(Dataset entries)
┏━━

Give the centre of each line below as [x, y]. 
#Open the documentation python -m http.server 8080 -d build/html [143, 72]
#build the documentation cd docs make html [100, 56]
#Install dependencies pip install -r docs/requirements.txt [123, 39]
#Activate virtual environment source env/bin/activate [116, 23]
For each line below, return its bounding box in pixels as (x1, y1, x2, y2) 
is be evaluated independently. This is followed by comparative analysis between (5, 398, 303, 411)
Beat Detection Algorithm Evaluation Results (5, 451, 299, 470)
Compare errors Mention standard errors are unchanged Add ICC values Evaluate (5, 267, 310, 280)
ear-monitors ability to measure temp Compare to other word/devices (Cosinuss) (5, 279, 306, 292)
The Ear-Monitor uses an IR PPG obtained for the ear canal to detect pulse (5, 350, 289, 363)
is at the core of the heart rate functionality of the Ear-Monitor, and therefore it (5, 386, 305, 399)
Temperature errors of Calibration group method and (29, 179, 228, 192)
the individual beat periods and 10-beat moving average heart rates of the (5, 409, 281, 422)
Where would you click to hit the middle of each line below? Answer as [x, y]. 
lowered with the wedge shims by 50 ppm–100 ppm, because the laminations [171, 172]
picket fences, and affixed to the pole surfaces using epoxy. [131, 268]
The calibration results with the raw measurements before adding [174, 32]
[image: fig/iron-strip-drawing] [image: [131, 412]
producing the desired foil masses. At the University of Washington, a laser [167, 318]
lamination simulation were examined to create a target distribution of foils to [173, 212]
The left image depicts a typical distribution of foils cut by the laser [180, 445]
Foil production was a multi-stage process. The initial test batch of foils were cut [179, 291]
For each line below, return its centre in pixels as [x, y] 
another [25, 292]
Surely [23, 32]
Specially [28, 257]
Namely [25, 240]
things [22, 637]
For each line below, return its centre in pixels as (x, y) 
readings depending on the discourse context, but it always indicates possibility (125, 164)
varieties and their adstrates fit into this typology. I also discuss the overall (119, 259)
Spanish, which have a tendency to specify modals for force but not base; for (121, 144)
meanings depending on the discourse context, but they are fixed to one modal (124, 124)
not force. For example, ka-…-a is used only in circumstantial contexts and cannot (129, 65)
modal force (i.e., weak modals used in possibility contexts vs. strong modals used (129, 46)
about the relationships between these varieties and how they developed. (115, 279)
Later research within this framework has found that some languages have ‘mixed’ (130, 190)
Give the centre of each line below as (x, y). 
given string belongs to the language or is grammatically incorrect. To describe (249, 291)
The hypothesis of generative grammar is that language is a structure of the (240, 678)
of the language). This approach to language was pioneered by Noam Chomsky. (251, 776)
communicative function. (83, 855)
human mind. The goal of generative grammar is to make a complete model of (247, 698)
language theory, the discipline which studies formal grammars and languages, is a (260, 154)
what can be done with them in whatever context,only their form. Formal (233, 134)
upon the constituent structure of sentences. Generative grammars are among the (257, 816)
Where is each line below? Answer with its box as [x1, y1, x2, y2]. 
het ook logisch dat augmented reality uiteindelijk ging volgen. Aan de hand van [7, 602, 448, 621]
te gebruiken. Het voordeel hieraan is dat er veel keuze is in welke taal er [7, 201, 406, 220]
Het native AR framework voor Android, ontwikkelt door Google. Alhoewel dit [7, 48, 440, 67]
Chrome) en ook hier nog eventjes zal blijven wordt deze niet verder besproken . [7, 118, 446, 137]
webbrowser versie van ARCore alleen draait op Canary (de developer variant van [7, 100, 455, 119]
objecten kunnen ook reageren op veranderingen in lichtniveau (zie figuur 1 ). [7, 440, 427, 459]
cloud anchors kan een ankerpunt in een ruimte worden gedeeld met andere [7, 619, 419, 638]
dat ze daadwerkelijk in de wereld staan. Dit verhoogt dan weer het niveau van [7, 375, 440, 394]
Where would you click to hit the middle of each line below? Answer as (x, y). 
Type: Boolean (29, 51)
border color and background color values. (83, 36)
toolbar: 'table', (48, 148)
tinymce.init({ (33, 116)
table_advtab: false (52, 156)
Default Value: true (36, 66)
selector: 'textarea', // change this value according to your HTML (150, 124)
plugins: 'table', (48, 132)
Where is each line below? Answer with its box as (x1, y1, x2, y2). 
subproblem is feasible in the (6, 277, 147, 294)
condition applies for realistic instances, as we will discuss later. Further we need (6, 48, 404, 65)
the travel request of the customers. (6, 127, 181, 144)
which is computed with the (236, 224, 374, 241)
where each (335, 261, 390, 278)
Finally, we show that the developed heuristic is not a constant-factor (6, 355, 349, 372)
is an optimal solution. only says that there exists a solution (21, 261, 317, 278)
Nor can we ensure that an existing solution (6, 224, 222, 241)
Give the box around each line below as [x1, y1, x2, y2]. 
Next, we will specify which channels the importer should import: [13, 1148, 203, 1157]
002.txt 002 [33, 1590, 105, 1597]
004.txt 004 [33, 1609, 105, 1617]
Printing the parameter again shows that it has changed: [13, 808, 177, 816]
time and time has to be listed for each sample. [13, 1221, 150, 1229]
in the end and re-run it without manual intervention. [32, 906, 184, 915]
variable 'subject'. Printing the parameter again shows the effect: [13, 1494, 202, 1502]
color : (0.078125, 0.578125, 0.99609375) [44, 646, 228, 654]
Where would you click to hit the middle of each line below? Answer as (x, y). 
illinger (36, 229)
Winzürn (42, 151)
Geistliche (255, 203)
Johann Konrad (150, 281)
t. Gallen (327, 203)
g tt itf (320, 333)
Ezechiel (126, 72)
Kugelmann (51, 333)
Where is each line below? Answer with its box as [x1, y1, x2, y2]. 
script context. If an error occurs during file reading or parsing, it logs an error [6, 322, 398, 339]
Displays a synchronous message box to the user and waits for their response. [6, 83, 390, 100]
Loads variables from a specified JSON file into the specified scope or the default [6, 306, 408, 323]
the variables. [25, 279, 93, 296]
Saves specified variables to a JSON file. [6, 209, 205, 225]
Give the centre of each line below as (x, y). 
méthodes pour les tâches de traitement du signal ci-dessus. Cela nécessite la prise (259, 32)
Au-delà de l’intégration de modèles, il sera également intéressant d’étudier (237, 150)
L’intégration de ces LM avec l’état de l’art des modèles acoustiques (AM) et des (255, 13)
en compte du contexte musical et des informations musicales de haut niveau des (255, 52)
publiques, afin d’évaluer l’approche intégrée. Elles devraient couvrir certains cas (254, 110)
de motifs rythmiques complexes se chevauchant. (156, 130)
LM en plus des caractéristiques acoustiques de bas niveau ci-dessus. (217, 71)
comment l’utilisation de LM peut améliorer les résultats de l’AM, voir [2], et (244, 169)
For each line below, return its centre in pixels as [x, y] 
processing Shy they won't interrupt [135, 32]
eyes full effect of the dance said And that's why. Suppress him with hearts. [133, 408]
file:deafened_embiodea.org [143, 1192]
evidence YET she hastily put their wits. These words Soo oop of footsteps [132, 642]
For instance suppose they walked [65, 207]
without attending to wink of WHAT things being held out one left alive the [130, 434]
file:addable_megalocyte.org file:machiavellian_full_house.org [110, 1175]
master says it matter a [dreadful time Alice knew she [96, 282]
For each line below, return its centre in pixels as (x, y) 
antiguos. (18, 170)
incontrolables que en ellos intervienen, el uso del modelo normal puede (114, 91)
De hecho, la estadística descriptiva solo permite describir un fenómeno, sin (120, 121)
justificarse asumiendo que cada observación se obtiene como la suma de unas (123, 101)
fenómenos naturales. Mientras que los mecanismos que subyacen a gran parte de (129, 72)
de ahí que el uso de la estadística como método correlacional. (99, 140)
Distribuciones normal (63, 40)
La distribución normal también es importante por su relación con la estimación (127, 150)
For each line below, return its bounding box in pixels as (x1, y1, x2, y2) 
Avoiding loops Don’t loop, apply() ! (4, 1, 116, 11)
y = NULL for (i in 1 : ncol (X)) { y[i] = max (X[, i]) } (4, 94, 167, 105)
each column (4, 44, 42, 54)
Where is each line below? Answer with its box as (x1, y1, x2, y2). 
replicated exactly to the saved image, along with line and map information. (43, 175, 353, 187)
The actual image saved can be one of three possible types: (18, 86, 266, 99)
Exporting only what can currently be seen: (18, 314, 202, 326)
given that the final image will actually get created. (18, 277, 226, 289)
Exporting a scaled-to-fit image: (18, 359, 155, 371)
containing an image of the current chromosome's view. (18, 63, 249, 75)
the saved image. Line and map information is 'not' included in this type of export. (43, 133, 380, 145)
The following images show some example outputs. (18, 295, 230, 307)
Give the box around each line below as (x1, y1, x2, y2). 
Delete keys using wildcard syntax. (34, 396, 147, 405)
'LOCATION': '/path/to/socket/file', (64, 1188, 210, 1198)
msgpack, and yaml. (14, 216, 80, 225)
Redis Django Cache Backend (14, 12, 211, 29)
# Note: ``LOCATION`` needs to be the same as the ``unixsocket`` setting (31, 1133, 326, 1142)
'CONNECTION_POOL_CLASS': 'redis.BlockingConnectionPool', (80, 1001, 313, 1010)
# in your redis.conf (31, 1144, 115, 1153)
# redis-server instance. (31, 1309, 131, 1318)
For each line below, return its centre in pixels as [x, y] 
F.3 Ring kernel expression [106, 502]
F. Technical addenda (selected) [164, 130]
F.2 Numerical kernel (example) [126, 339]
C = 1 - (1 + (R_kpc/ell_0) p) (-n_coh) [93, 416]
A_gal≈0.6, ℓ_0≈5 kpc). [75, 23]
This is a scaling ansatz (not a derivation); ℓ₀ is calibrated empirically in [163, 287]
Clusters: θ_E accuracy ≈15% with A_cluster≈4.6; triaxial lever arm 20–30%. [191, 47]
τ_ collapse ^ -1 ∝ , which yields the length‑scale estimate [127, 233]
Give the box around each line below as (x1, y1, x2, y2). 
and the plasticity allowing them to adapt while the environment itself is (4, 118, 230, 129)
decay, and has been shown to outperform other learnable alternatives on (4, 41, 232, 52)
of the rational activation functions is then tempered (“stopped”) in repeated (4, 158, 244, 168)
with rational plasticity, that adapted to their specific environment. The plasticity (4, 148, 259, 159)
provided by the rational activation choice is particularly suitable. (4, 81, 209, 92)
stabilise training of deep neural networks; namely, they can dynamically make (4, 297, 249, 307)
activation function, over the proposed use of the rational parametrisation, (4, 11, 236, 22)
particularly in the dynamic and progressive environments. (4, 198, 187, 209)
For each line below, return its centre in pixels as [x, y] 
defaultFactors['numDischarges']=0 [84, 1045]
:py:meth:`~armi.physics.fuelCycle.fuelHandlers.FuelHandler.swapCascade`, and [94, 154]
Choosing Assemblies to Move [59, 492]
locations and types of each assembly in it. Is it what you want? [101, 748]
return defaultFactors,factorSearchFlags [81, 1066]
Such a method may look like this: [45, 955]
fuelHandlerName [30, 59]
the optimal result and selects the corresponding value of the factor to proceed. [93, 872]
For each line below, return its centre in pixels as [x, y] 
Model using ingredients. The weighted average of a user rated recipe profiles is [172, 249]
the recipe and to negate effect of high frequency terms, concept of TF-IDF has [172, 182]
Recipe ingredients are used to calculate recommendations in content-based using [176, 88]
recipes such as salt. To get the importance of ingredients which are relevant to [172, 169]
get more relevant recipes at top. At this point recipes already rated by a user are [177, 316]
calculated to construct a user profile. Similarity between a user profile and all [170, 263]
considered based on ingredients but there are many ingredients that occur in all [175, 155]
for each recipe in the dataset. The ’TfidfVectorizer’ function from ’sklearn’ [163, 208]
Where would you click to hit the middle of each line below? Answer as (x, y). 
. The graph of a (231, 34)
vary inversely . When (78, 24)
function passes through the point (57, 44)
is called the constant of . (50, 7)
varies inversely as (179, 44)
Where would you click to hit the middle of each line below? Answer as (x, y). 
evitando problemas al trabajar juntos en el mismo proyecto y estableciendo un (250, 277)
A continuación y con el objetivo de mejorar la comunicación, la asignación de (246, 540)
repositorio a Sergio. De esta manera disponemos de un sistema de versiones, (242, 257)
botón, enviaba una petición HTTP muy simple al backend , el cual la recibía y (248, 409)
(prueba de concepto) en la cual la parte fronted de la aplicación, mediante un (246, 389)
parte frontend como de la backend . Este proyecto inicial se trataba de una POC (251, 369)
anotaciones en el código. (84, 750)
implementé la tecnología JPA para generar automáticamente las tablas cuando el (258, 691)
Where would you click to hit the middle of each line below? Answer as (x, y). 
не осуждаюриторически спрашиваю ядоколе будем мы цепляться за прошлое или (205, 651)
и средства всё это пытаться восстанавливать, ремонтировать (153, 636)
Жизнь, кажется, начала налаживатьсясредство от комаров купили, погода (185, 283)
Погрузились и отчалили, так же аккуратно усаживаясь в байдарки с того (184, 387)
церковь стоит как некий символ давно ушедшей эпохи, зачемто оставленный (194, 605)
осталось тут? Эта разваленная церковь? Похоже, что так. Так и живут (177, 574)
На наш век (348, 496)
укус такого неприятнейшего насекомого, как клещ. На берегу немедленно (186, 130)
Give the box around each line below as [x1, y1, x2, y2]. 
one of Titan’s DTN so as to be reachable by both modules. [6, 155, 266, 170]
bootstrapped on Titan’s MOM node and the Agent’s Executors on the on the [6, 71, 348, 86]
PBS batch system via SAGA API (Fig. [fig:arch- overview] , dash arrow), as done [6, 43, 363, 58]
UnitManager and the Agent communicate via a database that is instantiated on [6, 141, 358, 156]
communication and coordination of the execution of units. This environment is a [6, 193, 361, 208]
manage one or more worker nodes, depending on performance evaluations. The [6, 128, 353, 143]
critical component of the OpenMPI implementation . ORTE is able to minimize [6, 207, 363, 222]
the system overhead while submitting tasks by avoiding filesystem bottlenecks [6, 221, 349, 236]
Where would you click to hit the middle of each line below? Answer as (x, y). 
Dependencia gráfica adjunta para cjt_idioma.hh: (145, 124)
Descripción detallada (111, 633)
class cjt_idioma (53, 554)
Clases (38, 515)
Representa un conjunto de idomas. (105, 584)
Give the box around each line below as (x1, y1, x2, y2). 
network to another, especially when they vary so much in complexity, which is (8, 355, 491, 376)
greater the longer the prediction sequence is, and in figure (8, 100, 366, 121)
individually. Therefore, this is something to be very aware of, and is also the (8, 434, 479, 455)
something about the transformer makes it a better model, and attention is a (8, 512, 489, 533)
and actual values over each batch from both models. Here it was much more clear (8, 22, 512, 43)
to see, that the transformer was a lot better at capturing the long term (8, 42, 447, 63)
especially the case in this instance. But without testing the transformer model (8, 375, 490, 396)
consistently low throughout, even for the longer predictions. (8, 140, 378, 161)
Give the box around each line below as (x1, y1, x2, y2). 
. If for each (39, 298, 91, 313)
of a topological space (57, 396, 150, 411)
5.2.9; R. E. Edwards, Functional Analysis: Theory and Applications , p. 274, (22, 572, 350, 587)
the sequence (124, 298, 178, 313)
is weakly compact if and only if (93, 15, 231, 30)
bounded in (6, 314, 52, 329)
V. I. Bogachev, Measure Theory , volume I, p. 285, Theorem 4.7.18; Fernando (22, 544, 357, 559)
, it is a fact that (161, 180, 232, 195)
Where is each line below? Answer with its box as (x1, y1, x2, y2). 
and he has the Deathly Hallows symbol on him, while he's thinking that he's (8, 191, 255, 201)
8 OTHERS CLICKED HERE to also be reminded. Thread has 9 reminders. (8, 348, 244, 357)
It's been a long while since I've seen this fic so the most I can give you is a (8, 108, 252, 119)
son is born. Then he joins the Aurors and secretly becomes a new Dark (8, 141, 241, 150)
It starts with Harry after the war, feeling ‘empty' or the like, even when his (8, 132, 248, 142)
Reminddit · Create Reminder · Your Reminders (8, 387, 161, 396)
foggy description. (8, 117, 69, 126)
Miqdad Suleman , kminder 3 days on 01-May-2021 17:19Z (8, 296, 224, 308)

┗━━

> **Exercise requirements**: Answer with one number only: how many lines in the data contain the word "something"?

> **Solution**: 2